The velocity of water (inlet) in shell side are 1, 3, 5, 10 m/s and tube side are 1, 3, 5, 10 m/s. To simplify, they are grouped and named with first and second numbers. The first numbers are the velocity of water entering the shell inlet, and second numbers are velocity of water entering the tube inlet.
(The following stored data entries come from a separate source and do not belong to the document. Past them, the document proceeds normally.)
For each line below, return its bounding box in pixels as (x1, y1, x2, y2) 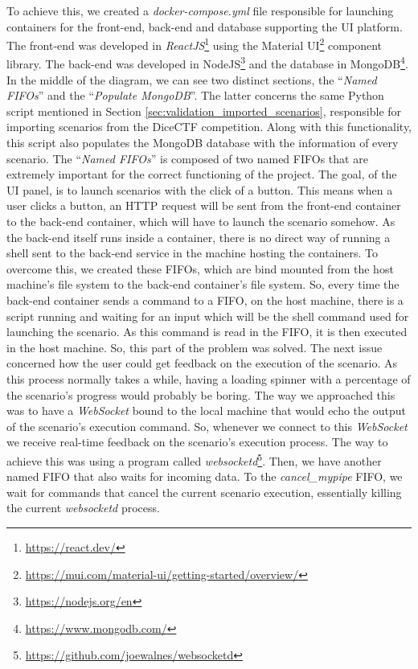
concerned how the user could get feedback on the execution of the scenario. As (6, 355, 398, 371)
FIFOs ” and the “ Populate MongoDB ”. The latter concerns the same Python (6, 87, 384, 104)
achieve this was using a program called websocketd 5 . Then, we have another (6, 449, 382, 469)
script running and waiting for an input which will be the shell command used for (6, 307, 409, 324)
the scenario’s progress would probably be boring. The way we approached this (6, 386, 395, 403)
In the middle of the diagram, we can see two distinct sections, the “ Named (6, 71, 377, 88)
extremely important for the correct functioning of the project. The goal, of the (6, 166, 397, 183)
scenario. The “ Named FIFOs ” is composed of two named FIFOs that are (6, 150, 368, 166)
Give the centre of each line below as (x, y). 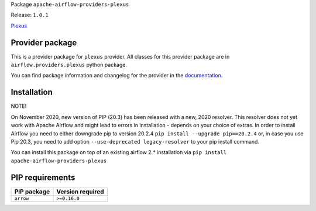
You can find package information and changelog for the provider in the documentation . (117, 76)
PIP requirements (43, 177)
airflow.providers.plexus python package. (69, 65)
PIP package (32, 192)
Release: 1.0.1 (30, 15)
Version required (80, 192)
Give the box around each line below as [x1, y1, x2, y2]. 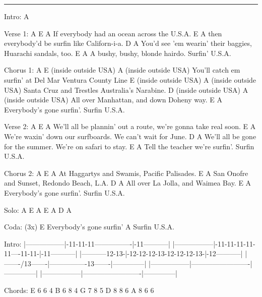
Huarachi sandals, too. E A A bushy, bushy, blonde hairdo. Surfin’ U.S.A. [4, 47, 231, 58]
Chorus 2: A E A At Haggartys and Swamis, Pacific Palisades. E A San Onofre [4, 167, 248, 178]
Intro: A [4, 11, 29, 21]
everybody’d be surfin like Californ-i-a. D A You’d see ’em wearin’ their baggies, [4, 38, 252, 48]
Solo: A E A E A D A [4, 204, 72, 215]
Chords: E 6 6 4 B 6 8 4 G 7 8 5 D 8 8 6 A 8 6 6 [4, 285, 154, 295]
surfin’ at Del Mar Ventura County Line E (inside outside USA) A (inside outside [4, 74, 256, 85]
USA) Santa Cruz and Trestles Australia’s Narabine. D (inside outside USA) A [4, 84, 248, 95]
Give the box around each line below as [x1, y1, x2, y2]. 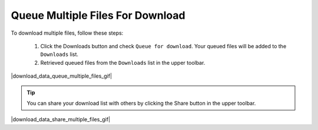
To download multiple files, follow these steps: [11, 29, 124, 36]
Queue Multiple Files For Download [11, 9, 185, 22]
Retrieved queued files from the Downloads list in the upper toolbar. [40, 59, 206, 66]
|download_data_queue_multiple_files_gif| [11, 72, 112, 79]
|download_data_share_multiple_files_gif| [11, 116, 111, 123]
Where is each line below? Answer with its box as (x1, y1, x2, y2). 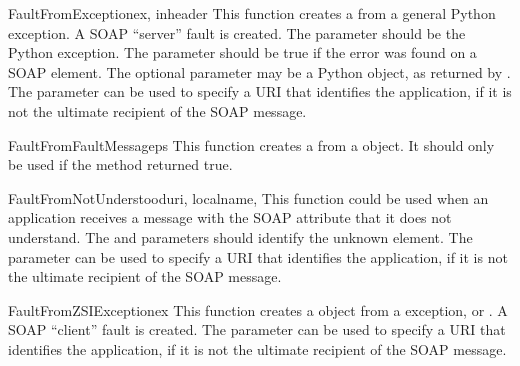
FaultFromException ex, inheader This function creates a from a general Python (8, 3, 496, 23)
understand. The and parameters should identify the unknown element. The (8, 226, 473, 247)
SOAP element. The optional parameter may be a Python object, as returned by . (8, 61, 511, 82)
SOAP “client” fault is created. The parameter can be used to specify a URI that (8, 319, 506, 340)
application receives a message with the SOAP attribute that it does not (8, 207, 452, 228)
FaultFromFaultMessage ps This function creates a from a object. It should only (8, 134, 495, 155)
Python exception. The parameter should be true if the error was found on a (8, 42, 477, 63)
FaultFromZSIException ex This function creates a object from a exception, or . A (8, 299, 508, 320)
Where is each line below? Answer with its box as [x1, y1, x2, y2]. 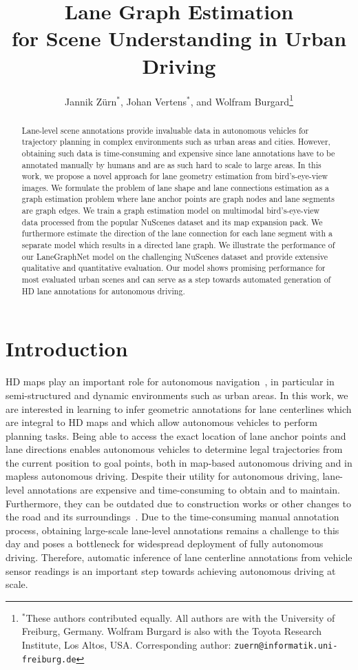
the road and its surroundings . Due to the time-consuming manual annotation [6, 509, 339, 524]
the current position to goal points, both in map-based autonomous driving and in [6, 455, 352, 469]
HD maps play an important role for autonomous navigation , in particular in [6, 374, 335, 389]
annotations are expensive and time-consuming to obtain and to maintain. [27, 483, 341, 497]
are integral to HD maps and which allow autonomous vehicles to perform [6, 415, 317, 429]
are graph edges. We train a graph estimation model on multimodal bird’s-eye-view [21, 205, 320, 216]
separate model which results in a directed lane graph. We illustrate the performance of [21, 239, 335, 251]
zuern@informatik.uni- [234, 641, 338, 651]
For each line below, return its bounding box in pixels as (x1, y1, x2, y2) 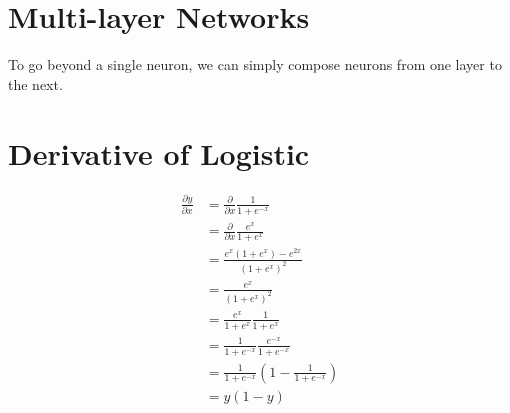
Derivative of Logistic (8, 132, 310, 173)
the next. (8, 73, 63, 94)
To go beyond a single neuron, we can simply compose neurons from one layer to (8, 54, 502, 75)
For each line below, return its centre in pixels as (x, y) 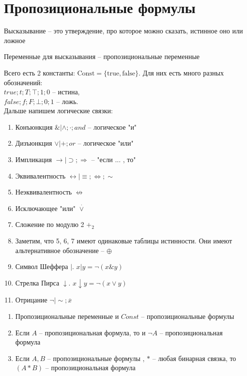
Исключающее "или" (45, 208)
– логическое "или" (106, 143)
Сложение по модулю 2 (50, 224)
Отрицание (31, 300)
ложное (15, 40)
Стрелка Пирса (37, 282)
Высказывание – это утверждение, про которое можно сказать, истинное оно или (123, 31)
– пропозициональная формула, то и (92, 332)
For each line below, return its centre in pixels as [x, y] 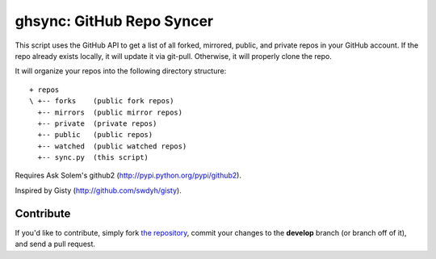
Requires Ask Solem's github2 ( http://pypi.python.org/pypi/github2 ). [128, 175]
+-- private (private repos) [97, 123]
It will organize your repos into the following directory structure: [121, 71]
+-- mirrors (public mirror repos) [110, 112]
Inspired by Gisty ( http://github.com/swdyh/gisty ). [98, 190]
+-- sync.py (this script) [93, 158]
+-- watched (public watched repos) [112, 146]
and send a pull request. [55, 244]
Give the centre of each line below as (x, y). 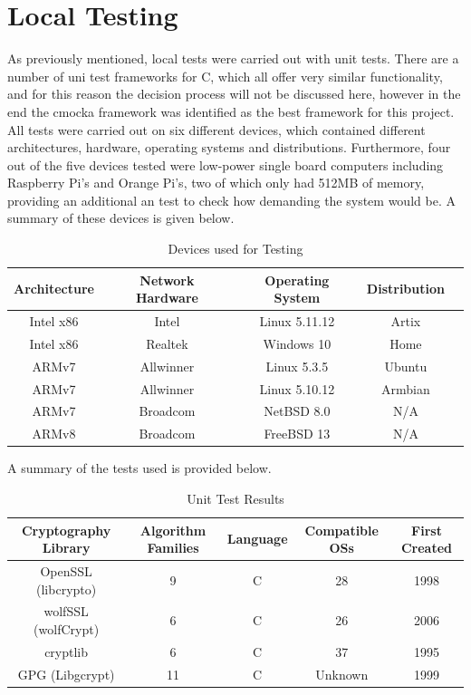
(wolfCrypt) (67, 629)
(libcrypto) (67, 589)
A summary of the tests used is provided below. (139, 468)
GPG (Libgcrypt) (66, 674)
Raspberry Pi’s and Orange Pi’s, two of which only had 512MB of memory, (216, 183)
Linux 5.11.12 (297, 321)
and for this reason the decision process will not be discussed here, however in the (234, 94)
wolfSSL (66, 611)
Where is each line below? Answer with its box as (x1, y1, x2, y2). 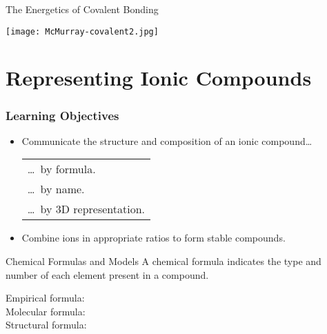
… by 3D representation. (27, 201, 146, 217)
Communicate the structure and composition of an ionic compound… (21, 133, 313, 148)
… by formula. (27, 161, 96, 177)
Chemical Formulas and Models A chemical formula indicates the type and (6, 254, 321, 268)
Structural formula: (6, 317, 87, 332)
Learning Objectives (6, 106, 119, 124)
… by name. (27, 181, 85, 197)
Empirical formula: (6, 291, 85, 305)
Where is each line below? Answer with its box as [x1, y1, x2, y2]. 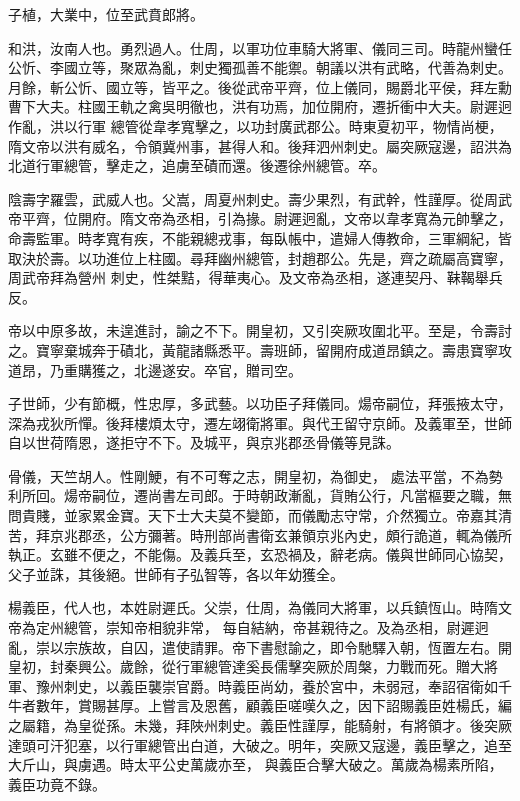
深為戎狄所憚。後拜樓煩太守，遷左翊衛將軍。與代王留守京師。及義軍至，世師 [8, 412, 512, 433]
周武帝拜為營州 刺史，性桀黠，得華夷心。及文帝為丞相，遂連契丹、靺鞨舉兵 [8, 267, 503, 288]
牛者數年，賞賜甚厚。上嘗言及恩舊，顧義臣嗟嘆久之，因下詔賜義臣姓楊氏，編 [8, 695, 512, 716]
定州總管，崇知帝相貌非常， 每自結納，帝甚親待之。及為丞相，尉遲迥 [35, 617, 489, 638]
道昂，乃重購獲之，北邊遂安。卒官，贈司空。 [8, 359, 302, 380]
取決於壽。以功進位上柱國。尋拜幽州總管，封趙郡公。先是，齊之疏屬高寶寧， [8, 247, 512, 268]
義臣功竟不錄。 [8, 773, 106, 794]
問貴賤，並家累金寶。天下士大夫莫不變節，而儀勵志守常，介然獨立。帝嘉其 [8, 505, 498, 526]
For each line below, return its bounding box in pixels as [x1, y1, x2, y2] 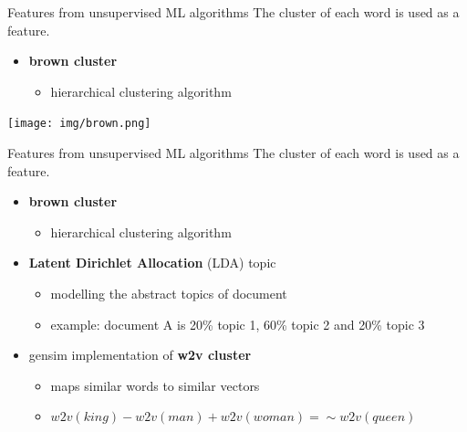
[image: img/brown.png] [7, 117, 151, 131]
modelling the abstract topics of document [50, 284, 287, 302]
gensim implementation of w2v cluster [28, 345, 252, 364]
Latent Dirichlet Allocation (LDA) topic [28, 253, 276, 272]
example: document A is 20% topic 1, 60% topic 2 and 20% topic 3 [50, 314, 425, 333]
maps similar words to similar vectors [50, 375, 260, 395]
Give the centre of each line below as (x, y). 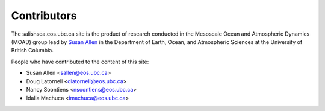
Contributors (44, 16)
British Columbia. (32, 51)
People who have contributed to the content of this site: (80, 62)
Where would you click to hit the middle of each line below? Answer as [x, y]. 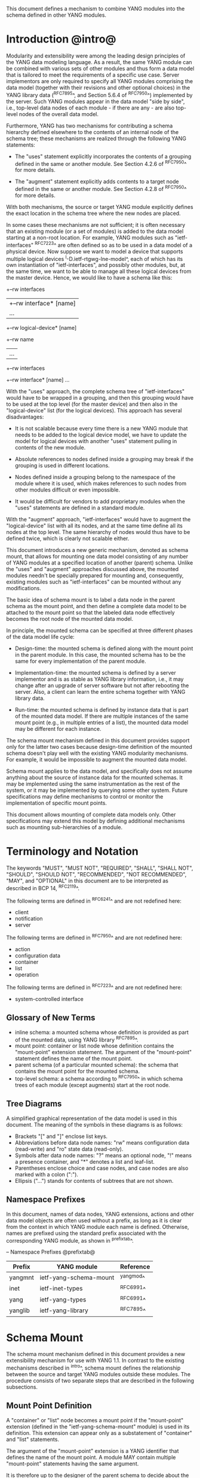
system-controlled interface [49, 999]
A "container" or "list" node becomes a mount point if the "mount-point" [95, 1420]
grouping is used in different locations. [62, 466]
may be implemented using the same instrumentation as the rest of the [93, 784]
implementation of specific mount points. [57, 803]
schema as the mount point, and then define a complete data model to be [96, 606]
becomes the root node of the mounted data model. [70, 619]
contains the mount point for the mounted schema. [77, 1072]
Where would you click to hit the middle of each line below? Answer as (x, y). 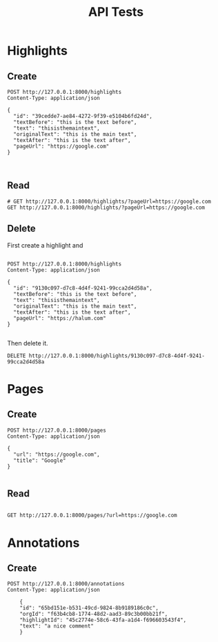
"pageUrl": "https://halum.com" (60, 318)
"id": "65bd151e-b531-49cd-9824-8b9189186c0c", (89, 608)
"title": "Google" (40, 460)
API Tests (116, 12)
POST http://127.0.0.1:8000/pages (57, 430)
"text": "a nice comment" (57, 626)
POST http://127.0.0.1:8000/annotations (66, 584)
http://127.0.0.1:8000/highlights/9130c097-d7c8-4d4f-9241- (117, 356)
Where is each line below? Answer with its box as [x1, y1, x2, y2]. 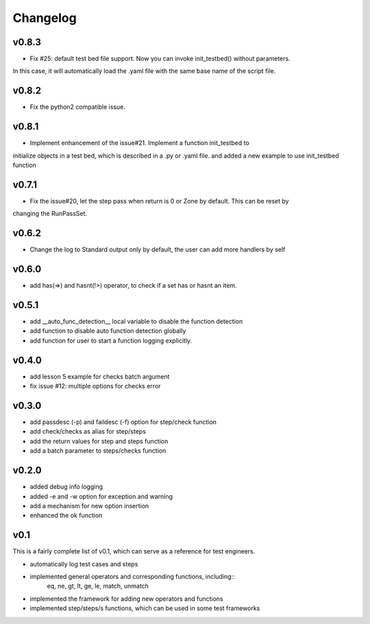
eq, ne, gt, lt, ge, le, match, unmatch [47, 582, 149, 590]
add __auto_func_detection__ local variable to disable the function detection [29, 317, 243, 325]
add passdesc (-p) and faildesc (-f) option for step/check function [29, 418, 217, 426]
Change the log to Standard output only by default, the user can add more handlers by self [29, 245, 286, 253]
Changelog [12, 10, 77, 25]
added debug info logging [29, 483, 103, 491]
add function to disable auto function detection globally [29, 327, 186, 335]
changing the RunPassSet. [12, 210, 88, 218]
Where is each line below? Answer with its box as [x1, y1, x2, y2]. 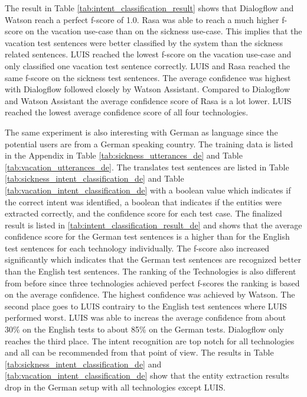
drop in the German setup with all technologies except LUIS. [5, 381, 226, 393]
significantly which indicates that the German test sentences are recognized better [5, 253, 301, 266]
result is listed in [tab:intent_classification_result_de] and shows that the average [5, 218, 302, 231]
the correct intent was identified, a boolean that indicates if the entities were [5, 195, 282, 208]
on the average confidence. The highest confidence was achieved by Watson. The [5, 288, 295, 301]
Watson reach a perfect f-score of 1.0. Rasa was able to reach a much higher [5, 13, 279, 25]
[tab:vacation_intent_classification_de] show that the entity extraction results [5, 369, 289, 382]
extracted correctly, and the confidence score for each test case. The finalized [5, 207, 282, 220]
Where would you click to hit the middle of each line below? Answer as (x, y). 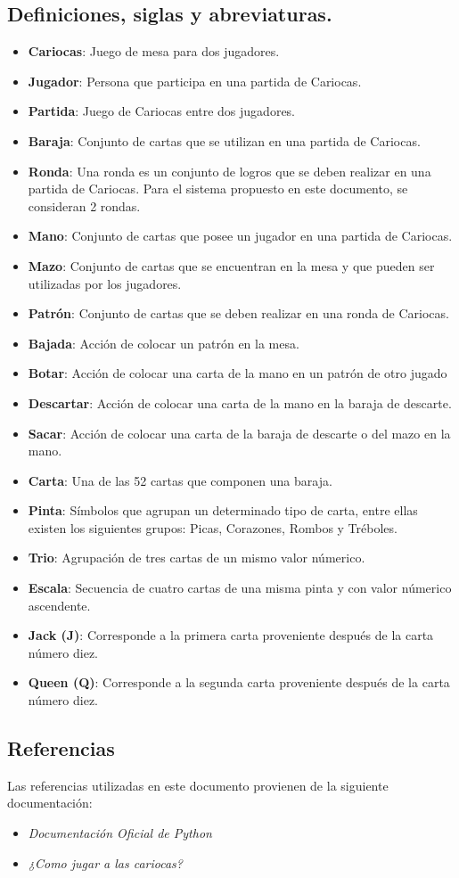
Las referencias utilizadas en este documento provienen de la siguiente (198, 785)
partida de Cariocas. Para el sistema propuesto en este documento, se (218, 189)
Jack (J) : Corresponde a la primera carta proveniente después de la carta (231, 635)
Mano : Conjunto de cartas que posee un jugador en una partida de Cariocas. (240, 236)
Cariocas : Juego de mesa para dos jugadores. (154, 51)
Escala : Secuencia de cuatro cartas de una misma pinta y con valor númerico (240, 588)
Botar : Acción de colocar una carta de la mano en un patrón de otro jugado (238, 373)
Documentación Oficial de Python (120, 833)
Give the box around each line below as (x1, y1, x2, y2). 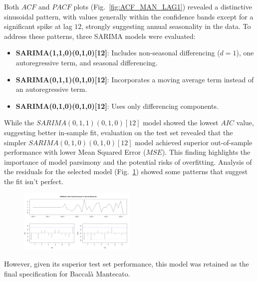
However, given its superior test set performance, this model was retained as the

The legends used in Figure 9 and Figure 10 are Shell 1-Tube 1, Shell 1-Tube 3, Shell 1- Tube 5, Shell 1- Tube 10, Shell 3- Tube 1, Shell 3- Tube 3, Shell 3- Tube 5, Shell 3- Tube 10, Shell 5- Tube 1, Shell 5- Tube 3, Shell 5- Tube 5, Shell 5- Tube 10, Shell 10- Tube 1, Shell 10- Tube 3, Shell 10- Tube 5, and Shell 10- Tube 10.

In this research, numerical and theoretical simulation for heat exchanger with different type of baffles and variation of mass flow rates are performed to reveal the effect of different type of baffles on heat transfer and pressure drop characteristics. The baffle type of disc-and-doughnut baffles leads to turbulence of the fluid flow which causes increase in heat transfer characteristics and also have lower pressure drop than the 40% cut segmental baffles. Based on the theoretically, both type of disc-and-doughnut baffles and the 40% cut segmental baffles of heat exchanger that are investigated have the highest effectiveness at the lowest mass flow rate of the hot fluids (tube).